Privacy protection is crucial, and various metrics can be employed to assess the privacy risk of synthetic datasets. To strike a balance between privacy and transparency, decisions must be made on what aspects of the generation process to share publicly, as releasing fully trained models may increase privacy risks. One of the proposed alternatives is federated learning, which allows synthetic data creation from multiple sites while keeping sensitive RWD local. Differential privacy is another approach providing a predictable degree of privacy protection, but its implementation can be challenging, and its utility reduction may vary.

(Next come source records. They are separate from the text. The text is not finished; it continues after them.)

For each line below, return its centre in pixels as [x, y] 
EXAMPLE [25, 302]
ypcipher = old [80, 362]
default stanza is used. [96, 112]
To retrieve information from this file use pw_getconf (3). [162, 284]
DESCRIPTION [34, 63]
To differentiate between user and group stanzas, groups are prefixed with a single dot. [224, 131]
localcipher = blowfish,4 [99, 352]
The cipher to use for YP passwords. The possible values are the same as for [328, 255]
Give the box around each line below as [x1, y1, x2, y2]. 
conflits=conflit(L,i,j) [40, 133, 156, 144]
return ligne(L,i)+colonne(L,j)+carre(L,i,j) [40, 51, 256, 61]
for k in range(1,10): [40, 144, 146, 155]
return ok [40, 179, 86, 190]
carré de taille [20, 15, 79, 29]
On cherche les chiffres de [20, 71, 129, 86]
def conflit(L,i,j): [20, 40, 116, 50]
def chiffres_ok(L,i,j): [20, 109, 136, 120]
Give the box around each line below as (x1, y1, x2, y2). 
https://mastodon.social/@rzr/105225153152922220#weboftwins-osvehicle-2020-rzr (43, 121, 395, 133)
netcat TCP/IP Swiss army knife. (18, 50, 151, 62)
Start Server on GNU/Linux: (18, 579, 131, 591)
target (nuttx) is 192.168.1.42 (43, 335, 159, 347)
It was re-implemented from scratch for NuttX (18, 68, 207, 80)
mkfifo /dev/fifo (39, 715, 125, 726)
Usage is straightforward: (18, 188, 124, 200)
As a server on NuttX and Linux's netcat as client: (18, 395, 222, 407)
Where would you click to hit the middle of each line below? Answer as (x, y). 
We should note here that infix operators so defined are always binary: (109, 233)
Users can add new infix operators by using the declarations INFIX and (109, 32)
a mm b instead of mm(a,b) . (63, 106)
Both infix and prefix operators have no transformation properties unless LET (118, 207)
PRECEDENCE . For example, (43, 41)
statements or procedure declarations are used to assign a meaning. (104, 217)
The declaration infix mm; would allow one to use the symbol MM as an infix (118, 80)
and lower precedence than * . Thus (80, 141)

Avoiding bias magnification from RWD is another big concern. Synthetic data may inherit biases from the underlying real-world dataset, potentially amplifying them. Evaluating bias and fairness in the dataset before release is essential, ensuring that underrepresented groups are not ignored, and correlations are not mistaken for causation.
Balancing these aspects is crucial in creating high-quality and privacy-protected synthetic data, ensuring its potential is harnessed responsibly in healthcare.
The Promise of Synthetic Data in Healthcare
While the use of synthetic data has yet to be adopted broadly in healthcare and clinical research, its successful implementation in other industries, such as the finance sector, indicates its potential. The quick uptake in finance can be attributed to the less severe implications of errors, whereas healthcare requires a more cautious approach due to the possible impact on patient health. Nevertheless, as technological progress addresses these challenges, the future is rich with opportunities. Synthetic data can revolutionize healthcare research, strengthen privacy measures, enhance model training, and pave the way for many more advancements.